Pang, Shanqi; Yang, Fuyuan; Yan, Rong; Du, Jiao; Wang, Tianyin

doi:10.3389/fphy.2023.1148398

ORIGINAL RESEARCH article

Front. Phys., 24 February 2023

Sec. Quantum Engineering and Technology

Volume 11 - 2023 | https://doi.org/10.3389/fphy.2023.1148398

This article is part of the Research Topic Multiparty Quantum Communication and Quantum Cryptography View all 7 articles

Construction of quaternary quantum error-correcting codes via orthogonal arrays

Shanqi Pang¹*

Fuyuan Yang¹

Rong Yan¹

Jiao Du^1,2*

Tianyin Wang^3,4*

¹College of Mathematics and Information Science, Henan Normal University, Xinxiang, China
²State Key Laboratory of Networking and Switching Technology, Beijing University of Posts and Telecommunications, Beijing, China
³School of Mathematical Science, Luoyang Normal University, Luoyang, China
⁴Guangxi key Laboratory of Trusted Software, Guilin University of Electronic Technology, Guilin, China

This paper presents a method based on orthogonal arrays of constructing pure quaternary quantum error-correcting codes. As an application of the method, some infinite classes of quantum error-correcting codes with distances 2, 3, and 4 can be obtained. Moreover, the infinite class of quantum codes with distance 2 is optimal. The advantage of our method also lies in the fact that the quantum codes we obtain have less items for a basis quantum state than existing ones.

1 Introduction

Quantum systems are more fragile than classical systems. When quantum information travels across a noisy channel, errors are unavoidable [1–3]. The primary tool to deal with different types of quantum noises is quantum error-correcting codes (QECCs) [1, 2, 4, 5]. They play an important role in quantum information tasks, such as in entanglement purification, quantum key distribution, fault-tolerant quantum computation, and so on [6–8]. Since its discovery, code construction has come a long way [9–16]. Plenty of binary QECCs have been obtained, some of which from classical error-correcting codes (CECCs) [16–19]. Relatively speaking, there are still less studies on quaternary QECCs. We are motivated by the fact that CECCs are one-to-one connected to orthogonal arrays (OAs) [20]. It would be interesting to see if OAs can reciprocate and help QECCs, especially, quaternary ones. Therefore, the main aim of this work is to construct quaternary QECCs from OAs.

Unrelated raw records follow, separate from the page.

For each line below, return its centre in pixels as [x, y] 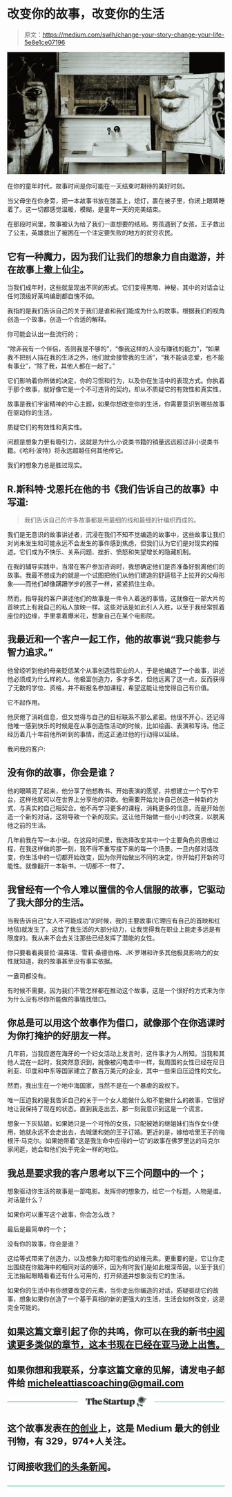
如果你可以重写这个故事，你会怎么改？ [61, 1215]
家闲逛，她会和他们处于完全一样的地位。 [65, 1149]
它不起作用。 [25, 702]
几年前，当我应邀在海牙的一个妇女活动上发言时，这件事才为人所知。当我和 [113, 1054]
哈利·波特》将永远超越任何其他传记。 [75, 451]
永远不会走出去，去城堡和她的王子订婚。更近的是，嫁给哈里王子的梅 [128, 1132]
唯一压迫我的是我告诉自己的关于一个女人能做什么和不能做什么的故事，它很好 [116, 1100]
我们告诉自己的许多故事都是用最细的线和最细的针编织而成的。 [112, 520]
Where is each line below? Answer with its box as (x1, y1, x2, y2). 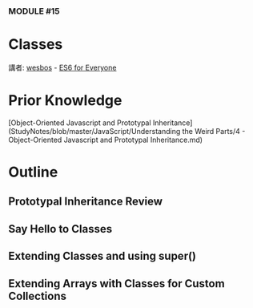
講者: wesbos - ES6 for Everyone (8, 63, 117, 72)
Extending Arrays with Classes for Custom (8, 277, 226, 290)
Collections (8, 289, 66, 302)
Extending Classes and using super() (8, 249, 197, 263)
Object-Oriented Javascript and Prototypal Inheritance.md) (8, 135, 203, 144)
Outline (8, 163, 58, 181)
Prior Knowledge (8, 91, 122, 110)
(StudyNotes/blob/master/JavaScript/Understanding (8, 126, 181, 136)
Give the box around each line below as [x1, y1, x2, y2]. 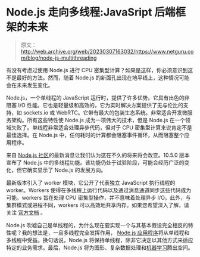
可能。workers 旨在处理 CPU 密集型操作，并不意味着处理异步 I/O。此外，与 [6, 194, 192, 201]
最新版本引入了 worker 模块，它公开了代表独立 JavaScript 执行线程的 [6, 179, 176, 186]
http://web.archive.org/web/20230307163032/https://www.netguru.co [20, 48, 194, 55]
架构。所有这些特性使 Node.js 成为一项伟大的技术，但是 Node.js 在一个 [11, 116, 186, 123]
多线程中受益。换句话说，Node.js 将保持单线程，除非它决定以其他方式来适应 [6, 236, 193, 243]
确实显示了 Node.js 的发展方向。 [26, 166, 107, 174]
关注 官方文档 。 [6, 209, 46, 216]
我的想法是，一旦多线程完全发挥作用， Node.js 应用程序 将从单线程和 [21, 229, 190, 236]
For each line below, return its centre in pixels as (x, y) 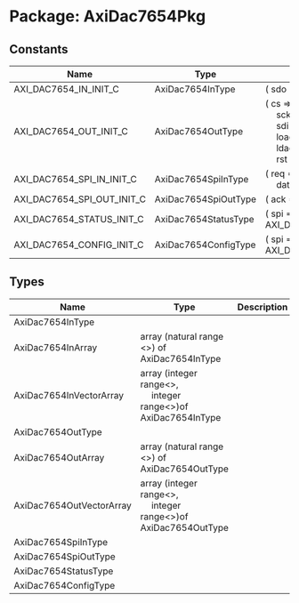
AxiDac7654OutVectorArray (73, 505)
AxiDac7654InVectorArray (69, 395)
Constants (39, 49)
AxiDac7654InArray (56, 347)
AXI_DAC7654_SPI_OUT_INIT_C (80, 199)
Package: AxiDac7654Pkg (108, 16)
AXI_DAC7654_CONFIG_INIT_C (79, 245)
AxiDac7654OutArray (59, 457)
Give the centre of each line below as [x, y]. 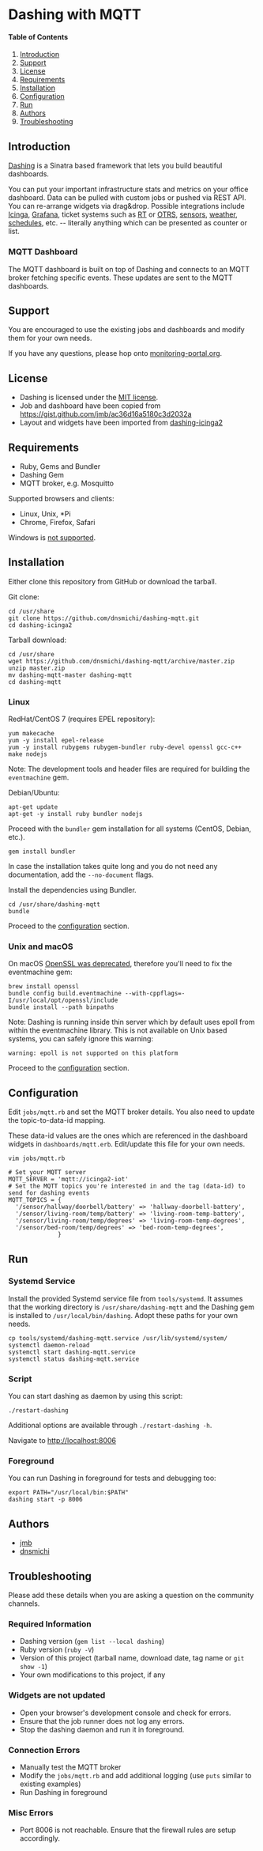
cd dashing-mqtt [35, 682]
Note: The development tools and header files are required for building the [129, 769]
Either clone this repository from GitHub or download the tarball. [113, 581]
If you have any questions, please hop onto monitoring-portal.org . [115, 353]
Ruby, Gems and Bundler [60, 466]
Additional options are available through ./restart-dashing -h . [110, 1426]
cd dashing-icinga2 [40, 625]
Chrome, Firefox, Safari [57, 522]
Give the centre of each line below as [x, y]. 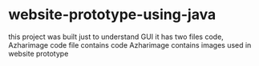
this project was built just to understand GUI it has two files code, [116, 37]
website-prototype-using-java [112, 15]
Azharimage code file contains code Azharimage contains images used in [130, 45]
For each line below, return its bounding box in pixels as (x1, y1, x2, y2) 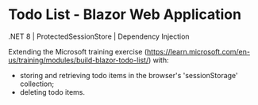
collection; (19, 79, 54, 88)
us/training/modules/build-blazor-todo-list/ (8, 55, 149, 65)
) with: (148, 55, 169, 65)
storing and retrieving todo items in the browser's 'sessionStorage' (19, 70, 238, 80)
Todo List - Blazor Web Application (8, 6, 242, 24)
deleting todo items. (19, 87, 86, 96)
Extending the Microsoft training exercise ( (8, 47, 148, 56)
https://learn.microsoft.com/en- (146, 47, 250, 56)
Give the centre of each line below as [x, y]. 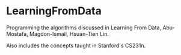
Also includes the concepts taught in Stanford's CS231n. [76, 45]
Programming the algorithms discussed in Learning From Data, [84, 27]
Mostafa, [17, 33]
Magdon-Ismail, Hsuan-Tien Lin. [69, 33]
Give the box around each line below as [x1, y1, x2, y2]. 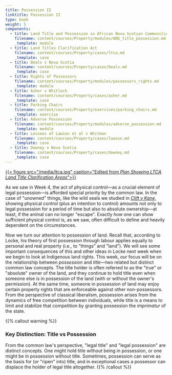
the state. [5, 308, 26, 314]
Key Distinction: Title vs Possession [5, 331, 96, 338]
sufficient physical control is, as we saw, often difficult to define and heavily [5, 217, 165, 223]
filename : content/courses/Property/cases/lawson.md [14, 136, 130, 141]
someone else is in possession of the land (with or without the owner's [5, 275, 155, 282]
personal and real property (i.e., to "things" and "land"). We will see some [5, 243, 160, 249]
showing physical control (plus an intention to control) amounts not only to [5, 200, 162, 206]
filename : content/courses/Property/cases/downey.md [14, 150, 130, 155]
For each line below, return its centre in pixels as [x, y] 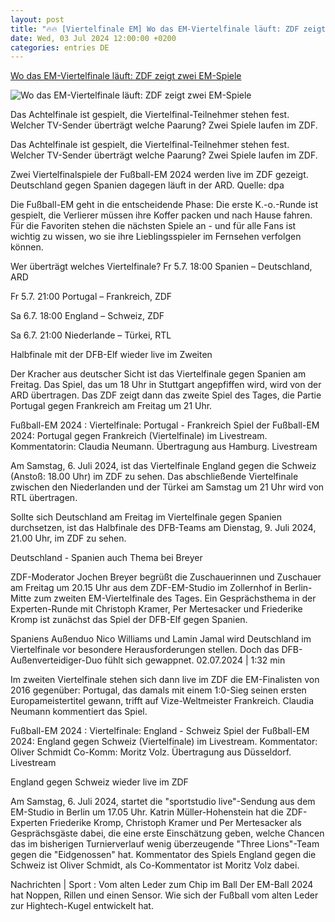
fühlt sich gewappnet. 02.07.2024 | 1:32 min [195, 660]
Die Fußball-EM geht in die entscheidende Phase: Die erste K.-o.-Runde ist [164, 205]
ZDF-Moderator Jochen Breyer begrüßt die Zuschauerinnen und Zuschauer [166, 577]
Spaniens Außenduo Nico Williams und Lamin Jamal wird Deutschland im [161, 639]
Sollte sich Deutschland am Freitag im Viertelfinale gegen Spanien [146, 517]
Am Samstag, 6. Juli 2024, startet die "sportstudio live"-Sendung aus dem [163, 802]
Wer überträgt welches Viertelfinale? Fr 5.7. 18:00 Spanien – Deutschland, [161, 267]
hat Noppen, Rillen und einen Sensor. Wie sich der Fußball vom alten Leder [164, 895]
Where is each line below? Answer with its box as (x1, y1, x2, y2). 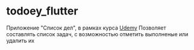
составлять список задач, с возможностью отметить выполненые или (6, 30, 189, 37)
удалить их (6, 37, 35, 44)
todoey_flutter (6, 4, 78, 18)
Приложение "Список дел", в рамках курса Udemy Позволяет (6, 24, 167, 31)
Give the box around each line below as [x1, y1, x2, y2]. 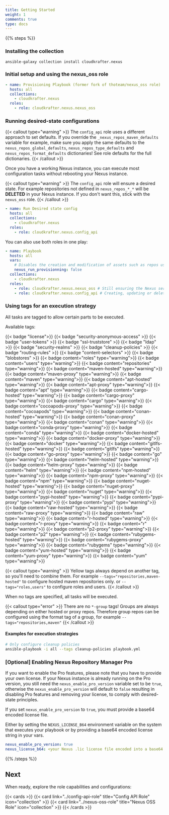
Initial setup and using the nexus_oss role [5, 71, 109, 78]
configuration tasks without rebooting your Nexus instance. [5, 171, 128, 177]
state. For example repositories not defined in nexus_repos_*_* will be [5, 186, 149, 192]
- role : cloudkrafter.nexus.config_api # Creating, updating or [14, 290, 152, 296]
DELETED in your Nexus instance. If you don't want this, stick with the [5, 191, 150, 197]
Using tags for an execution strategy [5, 302, 97, 309]
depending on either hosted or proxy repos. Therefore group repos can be [5, 608, 159, 614]
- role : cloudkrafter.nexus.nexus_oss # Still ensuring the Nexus [14, 286, 156, 291]
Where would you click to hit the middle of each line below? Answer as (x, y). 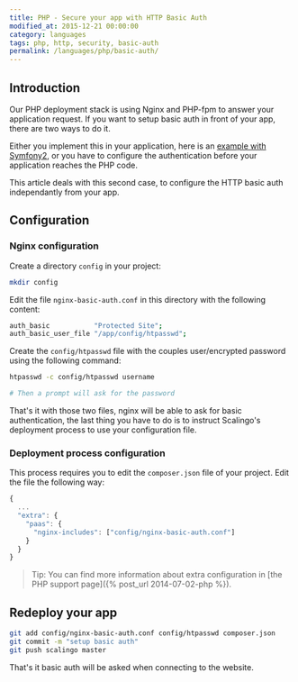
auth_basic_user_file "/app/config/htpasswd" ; (98, 334)
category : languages (48, 34)
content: (25, 309)
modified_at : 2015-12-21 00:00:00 (74, 26)
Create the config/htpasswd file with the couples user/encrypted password (148, 351)
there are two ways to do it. (60, 128)
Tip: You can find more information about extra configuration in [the (157, 575)
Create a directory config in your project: (86, 266)
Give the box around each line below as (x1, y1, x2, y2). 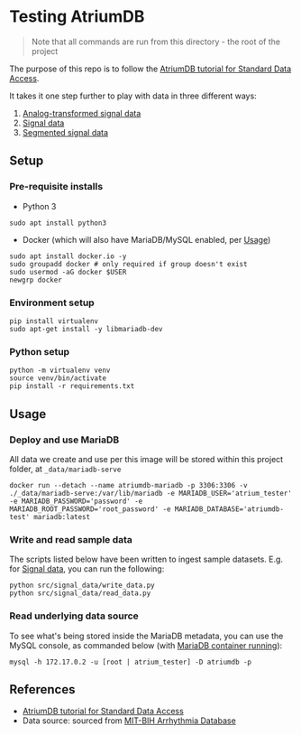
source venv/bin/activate (9, 374, 106, 383)
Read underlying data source (9, 609, 140, 622)
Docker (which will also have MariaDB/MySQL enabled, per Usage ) (22, 234, 271, 245)
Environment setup (9, 296, 95, 309)
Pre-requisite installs (9, 181, 104, 193)
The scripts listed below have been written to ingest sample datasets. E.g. (9, 554, 284, 565)
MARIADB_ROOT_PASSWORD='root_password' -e (9, 504, 171, 514)
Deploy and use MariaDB (9, 433, 120, 446)
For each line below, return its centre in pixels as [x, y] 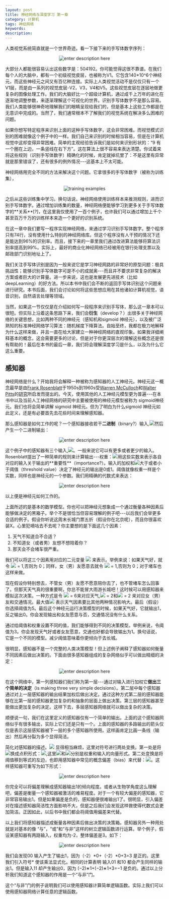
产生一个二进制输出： [27, 430]
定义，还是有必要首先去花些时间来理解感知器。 [58, 413]
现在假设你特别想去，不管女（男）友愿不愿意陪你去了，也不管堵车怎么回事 [82, 583]
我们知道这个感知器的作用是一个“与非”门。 [53, 874]
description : [19, 33]
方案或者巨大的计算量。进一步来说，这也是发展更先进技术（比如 [71, 277]
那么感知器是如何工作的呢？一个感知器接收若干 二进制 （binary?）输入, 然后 [84, 424]
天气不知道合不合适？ [34, 536]
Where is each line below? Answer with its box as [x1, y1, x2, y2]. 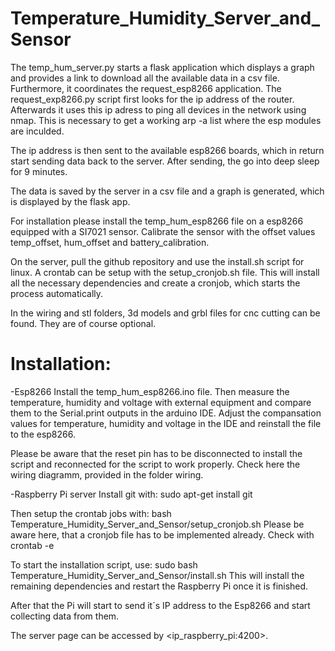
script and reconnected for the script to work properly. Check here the [10, 458, 301, 470]
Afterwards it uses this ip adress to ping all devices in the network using [10, 103, 307, 116]
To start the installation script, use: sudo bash [10, 558, 198, 571]
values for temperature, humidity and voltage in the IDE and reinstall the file [10, 417, 322, 429]
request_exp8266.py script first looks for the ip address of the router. [10, 93, 295, 105]
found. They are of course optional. [10, 317, 157, 329]
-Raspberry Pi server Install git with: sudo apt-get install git [10, 488, 253, 500]
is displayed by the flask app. [10, 195, 131, 207]
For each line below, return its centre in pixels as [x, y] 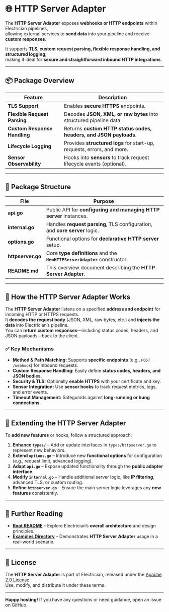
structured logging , [26, 54]
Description [113, 97]
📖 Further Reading [34, 514]
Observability [24, 164]
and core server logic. [72, 231]
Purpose [104, 201]
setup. [54, 245]
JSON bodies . [27, 376]
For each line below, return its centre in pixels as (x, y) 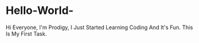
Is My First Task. (26, 33)
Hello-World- (40, 11)
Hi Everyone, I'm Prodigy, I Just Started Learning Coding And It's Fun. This (99, 27)
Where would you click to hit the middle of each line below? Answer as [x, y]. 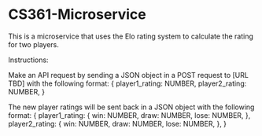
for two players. [33, 44]
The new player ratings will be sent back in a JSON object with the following [131, 107]
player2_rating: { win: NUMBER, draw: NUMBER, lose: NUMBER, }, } [117, 123]
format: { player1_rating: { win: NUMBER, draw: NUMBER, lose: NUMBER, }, [129, 115]
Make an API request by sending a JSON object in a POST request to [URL [129, 75]
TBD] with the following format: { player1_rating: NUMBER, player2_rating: [127, 83]
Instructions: [28, 60]
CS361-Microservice [77, 15]
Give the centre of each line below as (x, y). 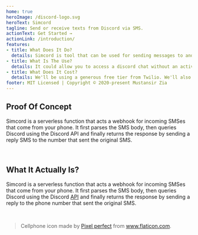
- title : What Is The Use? (39, 61)
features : (18, 45)
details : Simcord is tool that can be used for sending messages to (97, 56)
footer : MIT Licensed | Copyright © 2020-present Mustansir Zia (87, 83)
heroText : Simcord (29, 22)
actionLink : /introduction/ (41, 39)
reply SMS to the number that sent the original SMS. (69, 140)
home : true (19, 12)
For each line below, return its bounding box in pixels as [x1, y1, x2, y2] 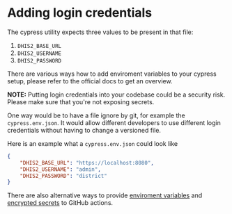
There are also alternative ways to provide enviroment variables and [7, 191, 203, 199]
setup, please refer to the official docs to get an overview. [7, 76, 173, 85]
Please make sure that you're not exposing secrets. [7, 97, 155, 106]
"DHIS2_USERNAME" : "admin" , [20, 165, 101, 173]
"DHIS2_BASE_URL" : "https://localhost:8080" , [20, 159, 155, 166]
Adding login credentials [7, 5, 153, 21]
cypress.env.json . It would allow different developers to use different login [7, 118, 221, 126]
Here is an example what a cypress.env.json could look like [7, 139, 178, 147]
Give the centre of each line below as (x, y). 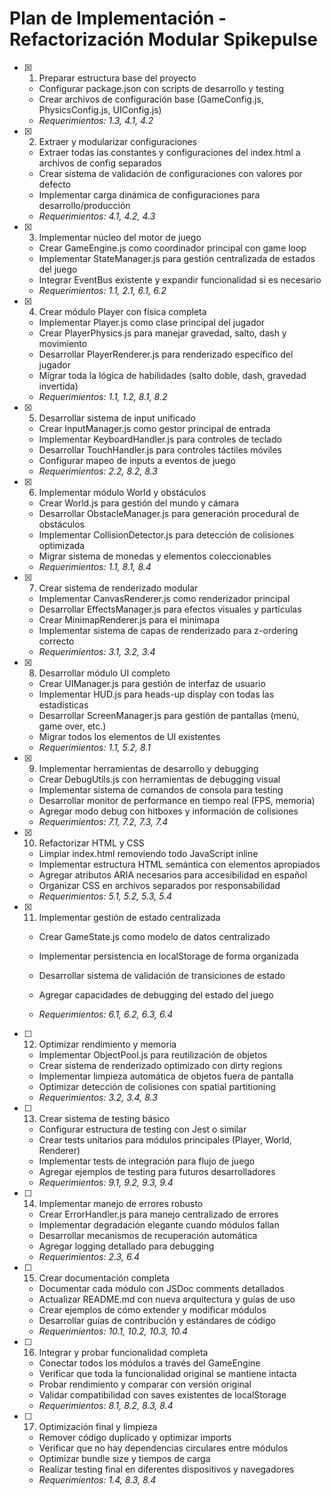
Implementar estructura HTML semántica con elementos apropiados (179, 864)
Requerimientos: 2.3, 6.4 (89, 1256)
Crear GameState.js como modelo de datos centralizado (154, 936)
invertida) (58, 386)
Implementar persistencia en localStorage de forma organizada (168, 956)
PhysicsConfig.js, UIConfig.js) (100, 109)
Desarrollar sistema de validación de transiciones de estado (162, 975)
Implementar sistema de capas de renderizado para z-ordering (168, 630)
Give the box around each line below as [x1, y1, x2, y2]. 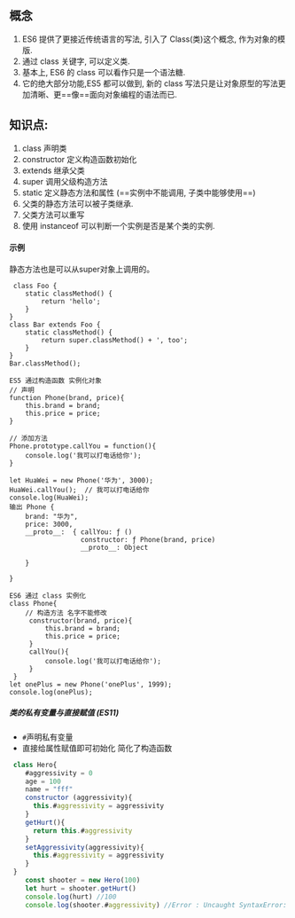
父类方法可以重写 [21, 209, 85, 220]
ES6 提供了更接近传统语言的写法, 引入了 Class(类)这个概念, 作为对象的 [21, 34, 278, 44]
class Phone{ [9, 599, 58, 608]
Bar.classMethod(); [9, 358, 82, 368]
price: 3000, [25, 520, 74, 529]
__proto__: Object [80, 543, 149, 552]
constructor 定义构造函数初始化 [21, 153, 137, 164]
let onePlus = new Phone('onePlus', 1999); [9, 679, 173, 689]
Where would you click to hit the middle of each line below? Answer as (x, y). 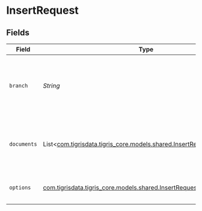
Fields (18, 33)
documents (23, 144)
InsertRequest (43, 10)
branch (19, 85)
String (51, 86)
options (20, 187)
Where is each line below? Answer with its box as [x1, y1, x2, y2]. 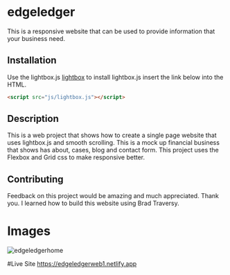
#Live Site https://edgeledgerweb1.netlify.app [7, 260, 137, 268]
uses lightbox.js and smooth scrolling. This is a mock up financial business [7, 139, 220, 147]
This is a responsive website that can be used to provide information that [7, 27, 215, 35]
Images [7, 223, 51, 239]
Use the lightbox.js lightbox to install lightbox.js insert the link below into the [7, 73, 224, 81]
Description [7, 113, 59, 125]
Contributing [7, 173, 64, 185]
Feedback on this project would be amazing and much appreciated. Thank [7, 192, 220, 200]
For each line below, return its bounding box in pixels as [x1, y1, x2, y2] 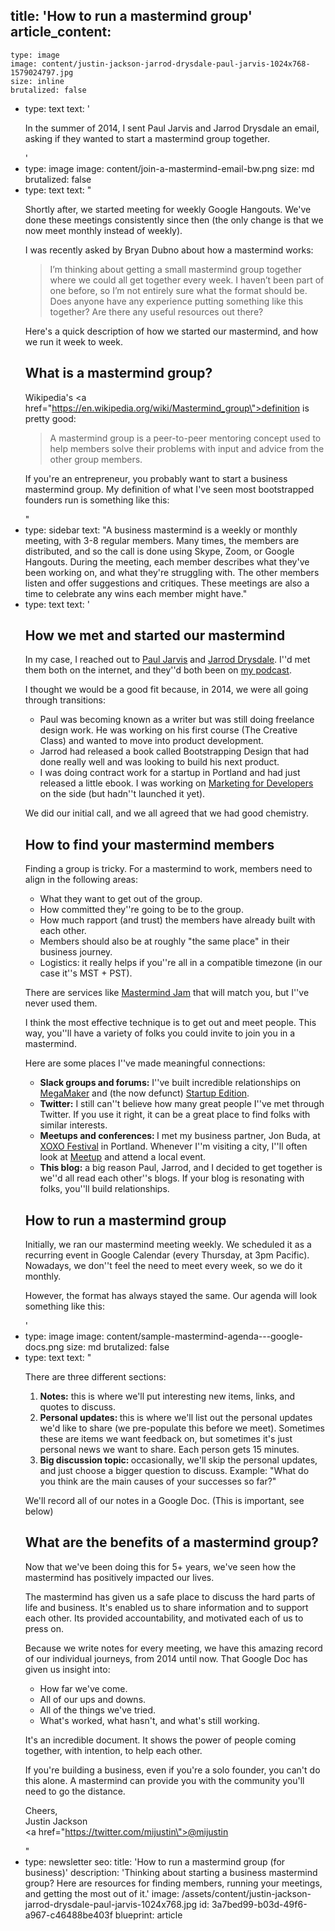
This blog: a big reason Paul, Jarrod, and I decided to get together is [39, 1162, 323, 1174]
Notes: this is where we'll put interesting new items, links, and [39, 1390, 296, 1403]
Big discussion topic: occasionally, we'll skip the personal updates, [39, 1454, 318, 1466]
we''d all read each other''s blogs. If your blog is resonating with [39, 1172, 305, 1184]
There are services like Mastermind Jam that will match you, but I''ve [24, 987, 310, 999]
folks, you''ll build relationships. [39, 1183, 170, 1195]
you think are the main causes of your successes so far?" [39, 1475, 277, 1488]
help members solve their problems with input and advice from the [49, 442, 325, 454]
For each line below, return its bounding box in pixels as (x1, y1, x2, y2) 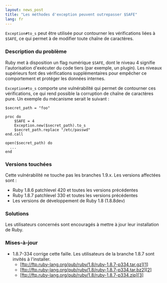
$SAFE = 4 (14, 118, 35, 123)
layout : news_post (5, 7, 43, 12)
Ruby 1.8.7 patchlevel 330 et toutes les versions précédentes (12, 192, 138, 198)
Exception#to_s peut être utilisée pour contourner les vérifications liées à (5, 30, 155, 36)
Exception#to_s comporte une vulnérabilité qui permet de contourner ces (5, 85, 156, 91)
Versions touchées (5, 160, 52, 167)
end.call (5, 131, 23, 136)
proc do (5, 114, 21, 119)
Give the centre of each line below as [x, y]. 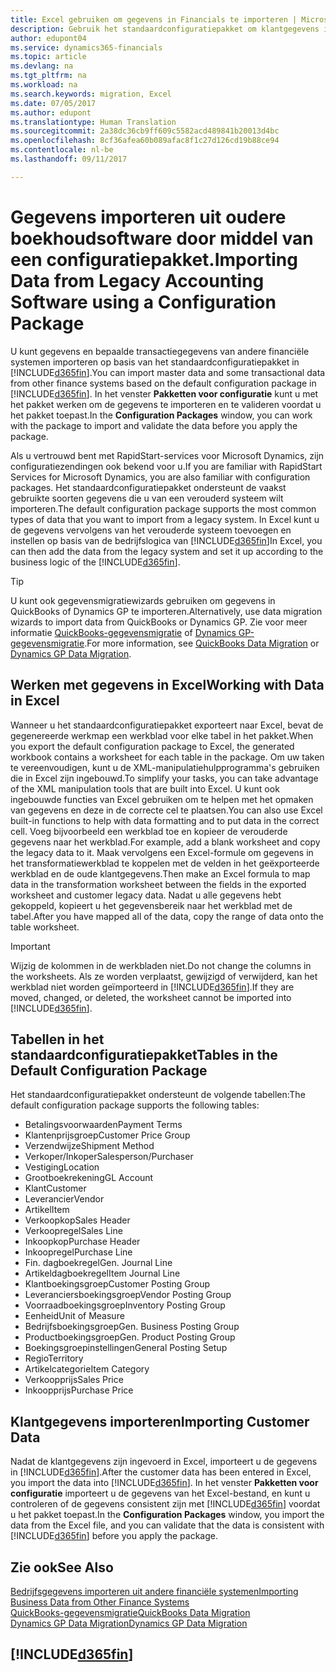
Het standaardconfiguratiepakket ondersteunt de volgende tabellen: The [158, 1095]
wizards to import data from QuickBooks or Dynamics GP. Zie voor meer [159, 622]
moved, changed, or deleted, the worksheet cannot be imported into [151, 997]
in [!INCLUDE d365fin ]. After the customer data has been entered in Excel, [161, 1472]
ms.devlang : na [42, 66]
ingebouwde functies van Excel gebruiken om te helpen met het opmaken [162, 799]
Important [30, 946]
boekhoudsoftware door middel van [162, 238]

If L is an r × N array with elements from S = {0, 1, …, s − 1} and every r × k subarray of L contains each k-tuple based on S as a row with same frequency, then the array is said to be an orthogonal array of strength k (for some k in the range 0 ≤ k ≤ N). We will use OA (r, N, s, k) to denote such an array [21]. The theory of OAs has been developed significantly since the seminal work of Rao [22]. In particular, in recent years many new methods for constructing strength k OAs have been proposed, and a lot of new classes of OAs have been presented [23–29]. An OA (r, N, s, k) is said to be an irredundant orthogonal array (IrOA), if every row in any r × (N − k) subarray is unique [20]. If all of a pure quantum state’s reductions to k qudits are maximally mixed, it is said to be k-uniform. And this state consists of N subsystems with d levels. A connection between a k-uniform state and an irredundant orthogonal array (IrOA) was established by Goyeneche et al. [20]. For simplicity, the normalization factors are omitted from this paper.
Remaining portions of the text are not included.